# ah, nuts!



## likespaphs (Mar 19, 2007)

so i was _trying_ to take off what i _thought_was one of those little leaves that start off the new fan, but i _thought_ was on a mature fan...
turns out i pulled of a little growth on my Paph roth. it's okay, though. got six+ biggish fans, some seem to have inflorescences that blasted. i'm resigned to never blooming the s.o.b. so i'm not terribly hurt but it still sucks....
thanks fer listenin'...


----------



## gonewild (Mar 19, 2007)

likespaphs said:


> so i was _trying_ to take off what i _thought_was one of those little leaves that start off the new fan, but i _thought_ was on a mature fan...
> turns out i pulled of a little growth on my Paph roth. it's okay, though. got six+ biggish fans, some seem to have inflorescences that blasted. i'm resigned to never blooming the s.o.b. so i'm not terribly hurt but it still sucks....
> thanks fer listenin'...



If you need something to do maybe you should bite your fingernails?


----------



## Hien (Mar 19, 2007)

It always happens when I decide to clean the plants a little bit, try to tear off the brown leaves, and there go the new lead, new root start, spike etc...
After the disasters, I always thought to myself, what the heck did I do that for. In nature, who is there to clean the brown leaves?
Likes what Lance said, the itchy fingers get you into trouble.

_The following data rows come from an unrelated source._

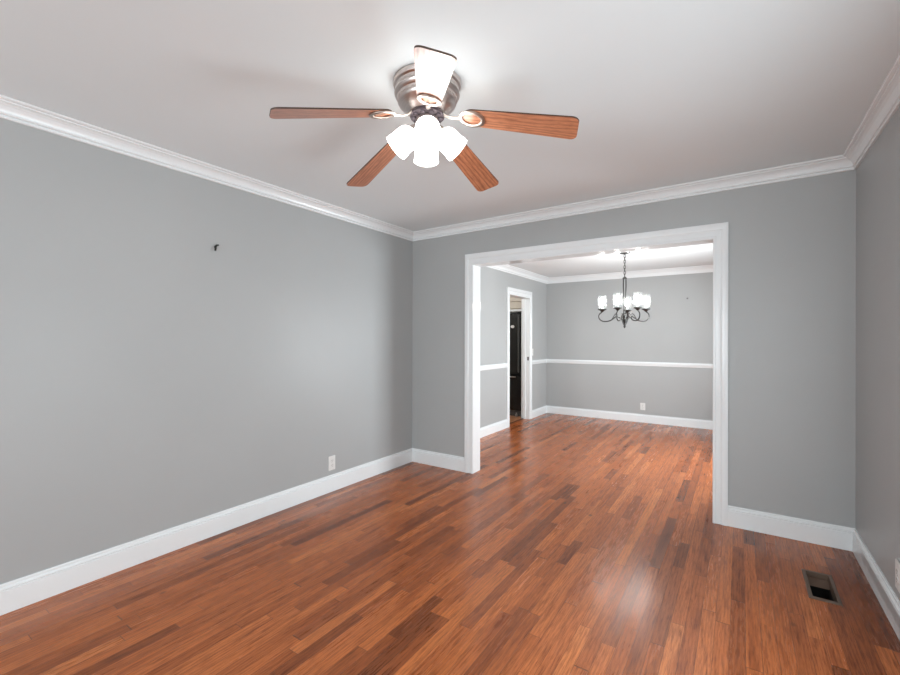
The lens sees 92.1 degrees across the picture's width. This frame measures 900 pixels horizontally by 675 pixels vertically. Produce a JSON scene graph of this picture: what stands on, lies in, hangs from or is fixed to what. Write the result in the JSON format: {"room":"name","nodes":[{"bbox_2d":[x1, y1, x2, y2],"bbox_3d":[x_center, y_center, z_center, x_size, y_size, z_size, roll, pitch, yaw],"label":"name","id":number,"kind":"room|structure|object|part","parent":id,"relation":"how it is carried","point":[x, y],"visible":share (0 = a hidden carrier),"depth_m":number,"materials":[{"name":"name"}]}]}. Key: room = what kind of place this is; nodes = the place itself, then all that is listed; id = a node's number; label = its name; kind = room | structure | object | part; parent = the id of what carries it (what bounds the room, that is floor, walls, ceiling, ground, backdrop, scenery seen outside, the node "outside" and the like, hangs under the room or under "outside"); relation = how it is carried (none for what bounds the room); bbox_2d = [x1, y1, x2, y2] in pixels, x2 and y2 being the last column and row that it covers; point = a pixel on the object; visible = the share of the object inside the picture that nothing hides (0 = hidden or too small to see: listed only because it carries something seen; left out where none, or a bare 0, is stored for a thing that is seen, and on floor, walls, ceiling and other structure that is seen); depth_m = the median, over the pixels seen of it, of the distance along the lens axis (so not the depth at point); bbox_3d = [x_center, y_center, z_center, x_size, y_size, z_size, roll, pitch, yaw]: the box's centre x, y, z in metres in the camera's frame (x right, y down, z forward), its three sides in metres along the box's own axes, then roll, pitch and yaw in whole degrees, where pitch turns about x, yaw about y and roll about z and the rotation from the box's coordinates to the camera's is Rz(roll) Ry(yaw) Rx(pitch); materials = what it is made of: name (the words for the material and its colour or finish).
{"room":"empty living room","nodes":[
{"label":"empty living room","id":0,"kind":"room"},
{"bbox_2d":[0,118,412,583],"bbox_3d":[-2.300,0.093,1.906,0.120,2.430,6.649,0,0,34],"label":"wall","id":1,"kind":"structure","parent":0,"point":[154,378],"depth_m":2.66,"materials":[{"name":"grey paint"}]},
{"bbox_2d":[0,448,411,615],"bbox_3d":[-2.213,1.238,1.917,0.016,0.141,6.529,0,0,34],"label":"baseboard","id":2,"kind":"structure","parent":1,"relation":"attached to","point":[18,593],"depth_m":2.65,"materials":[{"name":"white paint"}]},
{"bbox_2d":[0,94,413,241],"bbox_3d":[-2.185,-1.083,1.903,0.070,0.097,6.529,0,0,34],"label":"trim","id":3,"kind":"structure","parent":1,"relation":"attached to","point":[11,109],"depth_m":2.62,"materials":[{"name":"white paint"}]},
{"bbox_2d":[328,455,334,470],"bbox_3d":[-1.011,1.071,3.719,0.008,0.122,0.074,0,0,34],"label":"wall outlet","id":4,"kind":"object","parent":1,"relation":"attached to","point":[331,459],"visible":1,"depth_m":3.71,"materials":[{"name":"white plastic"}]},
{"bbox_2d":[0,413,899,674],"bbox_3d":[-0.542,1.333,3.110,5.643,0.040,10.470,0,0,34],"label":"floor","id":5,"kind":"structure","parent":0,"point":[577,545],"depth_m":2.27,"materials":[{"name":"brown wood"}]},
{"bbox_2d":[510,312,520,416],"bbox_3d":[1.069,0.441,7.725,0.745,1.755,0.730,0,0,34],"label":"refrigerator","id":6,"kind":"object","parent":5,"relation":"on","point":[515,317],"visible":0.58,"depth_m":7.30,"materials":[{"name":"black metal"}]},
{"bbox_3d":[0.896,0.926,7.467,0.741,0.585,0.050,0,0,34],"label":"freezer drawer","id":7,"kind":"part","parent":6,"relation":"part of","materials":[{"name":"black metal"}]},
{"bbox_3d":[0.897,0.101,7.467,0.741,1.035,0.050,0,0,34],"label":"door","id":8,"kind":"part","parent":6,"relation":"part of","materials":[{"name":"black metal"}]},
{"bbox_3d":[1.147,0.099,7.258,0.027,0.960,0.024,0,0,34],"label":"handle","id":9,"kind":"part","parent":6,"relation":"part of","materials":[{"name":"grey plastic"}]},
{"bbox_2d":[802,569,842,606],"bbox_3d":[1.965,1.426,2.300,0.130,0.228,0.330,0,0,34],"label":"floor vent","id":10,"kind":"object","parent":5,"relation":"in","point":[820,586],"visible":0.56,"depth_m":2.38,"materials":[{"name":"brown metal"}]},
{"bbox_2d":[0,0,899,230],"bbox_3d":[-0.769,-1.150,0.932,3.705,0.069,6.689,0,0,34],"label":"ceiling","id":11,"kind":"structure","parent":0,"point":[661,93],"depth_m":1.93,"materials":[{"name":"paint"}]},
{"bbox_2d":[269,45,578,191],"bbox_3d":[-0.083,-0.959,1.956,1.241,0.333,1.207,0,0,34],"label":"ceiling fan","id":12,"kind":"object","parent":11,"relation":"hanging from","point":[427,90],"visible":1,"depth_m":1.84,"materials":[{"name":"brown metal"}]},
{"bbox_3d":[-0.470,-0.912,1.759,0.490,0.006,0.133,-13,14,-23],"label":"blade","id":13,"kind":"part","parent":12,"relation":"part of","materials":[{"name":"brown wood"}]},
{"bbox_3d":[-0.365,-0.897,2.218,0.133,0.006,0.490,-16,-3,-43],"label":"blade","id":14,"kind":"part","parent":12,"relation":"part of","materials":[{"name":"brown wood"}]},
{"bbox_3d":[-0.200,-0.872,1.911,0.108,0.120,0.120,-44,3,-3],"label":"lamp shade","id":15,"kind":"part","parent":12,"relation":"part of","materials":[{"name":"white glass"}]},
{"bbox_3d":[-0.109,-0.872,2.018,0.120,0.120,0.108,0,-44,-5],"label":"lamp shade","id":16,"kind":"part","parent":12,"relation":"part of","materials":[{"name":"white glass"}]},
{"bbox_3d":[-0.093,-0.872,1.821,0.120,0.120,0.108,0,44,-5],"label":"lamp shade","id":17,"kind":"part","parent":12,"relation":"part of","materials":[{"name":"white glass"}]},
{"bbox_3d":[-0.094,-0.875,1.824,0.048,0.048,0.082,0,44,-5],"label":"bulb","id":18,"kind":"part","parent":12,"relation":"part of","materials":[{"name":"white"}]},
{"bbox_3d":[-0.063,-0.903,1.520,0.133,0.006,0.490,11,11,-8],"label":"blade","id":19,"kind":"part","parent":12,"relation":"part of","materials":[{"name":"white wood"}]},
{"bbox_3d":[-0.003,-0.871,1.927,0.108,0.120,0.120,44,-3,-3],"label":"lamp shade","id":20,"kind":"part","parent":12,"relation":"part of","materials":[{"name":"white glass"}]},
{"bbox_3d":[0.103,-0.906,2.265,0.133,0.006,0.490,-14,-19,27],"label":"blade","id":21,"kind":"part","parent":12,"relation":"part of","materials":[{"name":"brown wood"}]},
{"bbox_3d":[0.291,-0.909,1.832,0.490,0.006,0.133,12,-10,12],"label":"blade","id":22,"kind":"part","parent":12,"relation":"part of","materials":[{"name":"brown wood"}]},
{"bbox_2d":[480,267,546,427],"bbox_3d":[0.657,0.131,6.222,0.120,2.373,3.591,0,0,34],"label":"wall","id":23,"kind":"structure","parent":0,"point":[494,283],"depth_m":6.21,"materials":[{"name":"paint"}]},
{"bbox_2d":[480,419,506,437],"bbox_3d":[0.275,1.252,5.530,0.016,0.127,2.012,0,0,34],"label":"baseboard","id":24,"kind":"structure","parent":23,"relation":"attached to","point":[495,427],"depth_m":6.01,"materials":[{"name":"white paint"}]},
{"bbox_2d":[480,363,507,370],"bbox_3d":[0.279,0.398,5.529,0.022,0.066,2.012,0,0,34],"label":"trim","id":25,"kind":"structure","parent":23,"relation":"attached to","point":[503,365],"depth_m":6.00,"materials":[{"name":"white paint"}]},
{"bbox_2d":[506,287,509,427],"bbox_3d":[0.860,0.283,6.398,0.020,2.069,0.078,0,0,34],"label":"trim","id":26,"kind":"structure","parent":23,"relation":"attached to","point":[508,293],"depth_m":6.38,"materials":[{"name":"white paint"}]},
{"bbox_2d":[486,264,548,283],"bbox_3d":[0.744,-1.007,6.168,0.080,0.096,3.587,0,0,34],"label":"trim","id":27,"kind":"structure","parent":23,"relation":"attached to","point":[506,268],"depth_m":6.68,"materials":[{"name":"white paint"}]},
{"bbox_2d":[510,295,528,418],"bbox_3d":[1.028,0.327,6.776,0.120,1.982,0.777,0,0,34],"label":"door frame","id":28,"kind":"structure","parent":23,"relation":"in","point":[525,301],"depth_m":7.08,"materials":[{"name":"white paint"}]},
{"bbox_2d":[508,287,531,297],"bbox_3d":[1.093,-0.697,6.744,0.020,0.107,0.908,0,0,34],"label":"trim","id":29,"kind":"structure","parent":23,"relation":"attached to","point":[516,292],"depth_m":6.71,"materials":[{"name":"white paint"}]},
{"bbox_2d":[521,299,521,417],"bbox_3d":[1.200,0.284,7.160,0.020,2.069,0.093,0,0,34],"label":"trim","id":30,"kind":"structure","parent":23,"relation":"attached to","point":[521,299],"depth_m":7.12,"materials":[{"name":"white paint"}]},
{"bbox_2d":[529,295,531,418],"bbox_3d":[1.317,0.285,7.082,0.020,2.069,0.093,0,0,34],"label":"trim","id":31,"kind":"structure","parent":23,"relation":"attached to","point":[530,298],"depth_m":7.07,"materials":[{"name":"white paint"}]},
{"bbox_2d":[532,406,546,417],"bbox_3d":[1.525,1.256,7.398,0.016,0.127,0.667,0,0,34],"label":"baseboard","id":32,"kind":"structure","parent":23,"relation":"attached to","point":[542,410],"depth_m":7.38,"materials":[{"name":"white paint"}]},
{"bbox_2d":[532,359,546,363],"bbox_3d":[1.529,0.402,7.397,0.022,0.066,0.667,0,0,34],"label":"trim","id":33,"kind":"structure","parent":23,"relation":"attached to","point":[540,360],"depth_m":7.38,"materials":[{"name":"white paint"}]},
{"bbox_2d":[508,243,712,277],"bbox_3d":[2.148,-1.078,5.256,3.629,0.050,3.743,0,0,34],"label":"ceiling","id":34,"kind":"structure","parent":0,"point":[693,255],"depth_m":6.04,"materials":[{"name":"paint"}]},
{"bbox_2d":[598,252,649,327],"bbox_3d":[2.162,-0.585,5.273,0.571,0.936,0.535,0,0,-20],"label":"chandelier","id":35,"kind":"object","parent":34,"relation":"hanging from","point":[624,316],"visible":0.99,"depth_m":5.30,"materials":[{"name":"grey metal"}]},
{"bbox_3d":[1.988,-0.265,5.369,0.293,0.135,0.014,0,0,22],"label":"arm","id":36,"kind":"part","parent":35,"relation":"part of","materials":[{"name":"grey metal"}]},
{"bbox_3d":[2.036,-0.265,5.185,0.014,0.135,0.293,0,0,39],"label":"arm","id":37,"kind":"part","parent":35,"relation":"part of","materials":[{"name":"grey metal"}]},
{"bbox_3d":[2.137,-0.520,5.309,0.052,0.466,0.052,0,0,34],"label":"cage stem","id":38,"kind":"part","parent":35,"relation":"part of","materials":[{"name":"grey metal"}]},
{"bbox_3d":[2.167,-0.265,5.152,0.014,0.135,0.293,0,0,-11],"label":"arm","id":39,"kind":"part","parent":35,"relation":"part of","materials":[{"name":"grey metal"}]},
{"bbox_3d":[2.296,-0.264,5.307,0.293,0.135,0.014,0,0,1],"label":"arm","id":40,"kind":"part","parent":35,"relation":"part of","materials":[{"name":"grey metal"}]},
{"bbox_2d":[546,272,712,420],"bbox_3d":[3.164,0.137,6.777,3.669,2.373,0.120,0,0,34],"label":"wall","id":41,"kind":"structure","parent":0,"point":[678,329],"depth_m":6.88,"materials":[{"name":"paint"}]},
{"bbox_2d":[546,405,712,429],"bbox_3d":[3.124,1.259,6.720,3.429,0.127,0.016,0,0,34],"label":"baseboard","id":42,"kind":"structure","parent":41,"relation":"attached to","point":[663,420],"depth_m":6.86,"materials":[{"name":"white paint"}]},
{"bbox_2d":[547,265,712,283],"bbox_3d":[3.111,-1.002,6.694,3.429,0.096,0.080,0,0,34],"label":"trim","id":43,"kind":"structure","parent":41,"relation":"attached to","point":[705,268],"depth_m":6.83,"materials":[{"name":"white paint"}]},
{"bbox_2d":[547,359,712,367],"bbox_3d":[3.124,0.405,6.718,3.429,0.066,0.022,0,0,34],"label":"trim","id":44,"kind":"structure","parent":41,"relation":"attached to","point":[630,363],"depth_m":6.87,"materials":[{"name":"white paint"}]},
{"bbox_2d":[640,403,644,409],"bbox_3d":[3.018,1.074,6.796,0.073,0.110,0.008,0,0,34],"label":"wall outlet","id":45,"kind":"object","parent":41,"relation":"attached to","point":[642,405],"visible":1,"depth_m":6.79,"materials":[{"name":"white plastic"}]},
{"bbox_2d":[412,170,855,527],"bbox_3d":[1.086,0.102,3.707,3.745,2.430,0.112,0,0,34],"label":"wall","id":46,"kind":"structure","parent":0,"point":[792,243],"depth_m":2.94,"materials":[{"name":"grey paint"}]},
{"bbox_2d":[412,448,463,471],"bbox_3d":[-0.131,1.244,4.442,0.666,0.141,0.016,0,0,34],"label":"baseboard","id":47,"kind":"structure","parent":46,"relation":"attached to","point":[447,461],"depth_m":4.42,"materials":[{"name":"white paint"}]},
{"bbox_2d":[464,256,473,473],"bbox_3d":[0.185,0.249,4.230,0.093,2.132,0.020,0,0,34],"label":"trim","id":48,"kind":"structure","parent":46,"relation":"attached to","point":[469,267],"depth_m":4.22,"materials":[{"name":"white paint"}]},
{"bbox_2d":[473,240,712,472],"bbox_3d":[1.088,0.296,3.708,2.029,2.041,0.116,0,0,34],"label":"trim","id":49,"kind":"structure","parent":46,"relation":"attached to","point":[476,267],"depth_m":4.24,"materials":[{"name":"paint"}]},
{"bbox_2d":[465,222,727,264],"bbox_3d":[1.052,-0.760,3.652,2.174,0.111,0.020,0,0,34],"label":"trim","id":50,"kind":"structure","parent":46,"relation":"attached to","point":[709,231],"depth_m":3.51,"materials":[{"name":"white paint"}]},
{"bbox_2d":[413,155,853,241],"bbox_3d":[1.038,-1.078,3.632,3.505,0.102,0.070,0,0,34],"label":"trim","id":51,"kind":"structure","parent":46,"relation":"attached to","point":[836,164],"depth_m":3.27,"materials":[{"name":"white paint"}]},
{"bbox_2d":[713,222,728,525],"bbox_3d":[1.915,0.252,3.072,0.093,2.132,0.020,0,0,34],"label":"trim","id":52,"kind":"structure","parent":46,"relation":"attached to","point":[720,242],"depth_m":3.07,"materials":[{"name":"white paint"}]},
{"bbox_2d":[728,505,854,550],"bbox_3d":[2.228,1.248,2.863,0.664,0.141,0.016,0,0,34],"label":"baseboard","id":53,"kind":"structure","parent":46,"relation":"attached to","point":[820,533],"depth_m":2.85,"materials":[{"name":"white paint"}]},
{"bbox_2d":[855,106,899,600],"bbox_3d":[0.712,0.099,-0.110,0.120,2.430,6.649,0,0,34],"label":"wall","id":54,"kind":"structure","parent":0,"point":[877,497],"depth_m":2.23,"materials":[{"name":"grey paint"}]},
{"bbox_2d":[843,54,899,169],"bbox_3d":[0.669,-1.087,-0.007,0.070,0.089,6.529,0,0,34],"label":"trim","id":55,"kind":"structure","parent":54,"relation":"attached to","point":[886,102],"depth_m":2.14,"materials":[{"name":"white paint"}]},
{"bbox_2d":[852,529,899,640],"bbox_3d":[0.686,1.243,-0.023,0.017,0.141,6.529,0,0,34],"label":"baseboard","id":56,"kind":"structure","parent":54,"relation":"attached to","point":[888,600],"depth_m":2.19,"materials":[{"name":"white paint"}]},
{"bbox_2d":[895,558,899,592],"bbox_3d":[2.010,1.068,1.947,0.008,0.130,0.074,0,0,34],"label":"wall outlet","id":57,"kind":"object","parent":54,"relation":"attached to","point":[897,564],"visible":1,"depth_m":1.95,"materials":[{"name":"white plastic"}]},
{"bbox_3d":[1.134,0.130,3.744,3.429,2.373,0.004,0,0,34],"label":"wall","id":58,"kind":"structure","parent":0,"visible":0},
{"bbox_2d":[479,393,479,469],"bbox_3d":[0.261,0.249,4.343,0.093,2.132,0.020,0,0,34],"label":"trim","id":59,"kind":"structure","parent":58,"relation":"attached to","point":[479,393],"depth_m":4.31,"materials":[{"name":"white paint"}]},
{"bbox_2d":[484,243,709,266],"bbox_3d":[1.128,-0.760,3.765,2.174,0.111,0.020,0,0,34],"label":"trim","id":60,"kind":"structure","parent":58,"relation":"attached to","point":[707,243],"depth_m":3.62,"materials":[{"name":"white paint"}]},
{"bbox_3d":[0.888,0.133,8.406,1.926,2.373,0.120,0,0,34],"label":"wall","id":61,"kind":"structure","parent":0,"visible":0},
{"bbox_2d":[510,297,520,312],"bbox_3d":[1.107,-0.739,7.743,0.825,0.585,0.739,0,0,34],"label":"upper cabinet","id":62,"kind":"object","parent":61,"relation":"attached to","point":[515,303],"visible":0.02,"depth_m":7.32,"materials":[{"name":"beige paint"}]},
{"bbox_3d":[0.918,-0.679,7.461,0.825,0.125,0.030,0,0,34],"label":"panel","id":63,"kind":"part","parent":62,"relation":"part of","materials":[{"name":"beige paint"}]},
{"bbox_3d":[0.918,-0.551,7.461,0.825,0.110,0.030,0,0,34],"label":"panel","id":64,"kind":"part","parent":62,"relation":"part of","materials":[{"name":"beige paint"}]},
{"bbox_3d":[0.917,-0.464,7.459,0.825,0.035,0.055,0,0,34],"label":"rail","id":65,"kind":"part","parent":62,"relation":"part of","materials":[{"name":"white paint"}]}
]}

Never fails


----------



## Nautilus (Mar 19, 2007)

I always find it best to leave them alone...oke: 
They seems to grow healthier...


----------



## likespaphs (Mar 19, 2007)

yeh... 
it had one little root on it so i potted it up.
i've quit biting my fingernails....
also, been planting a lot lately so they're loaded up with soil... not so appetizing....


----------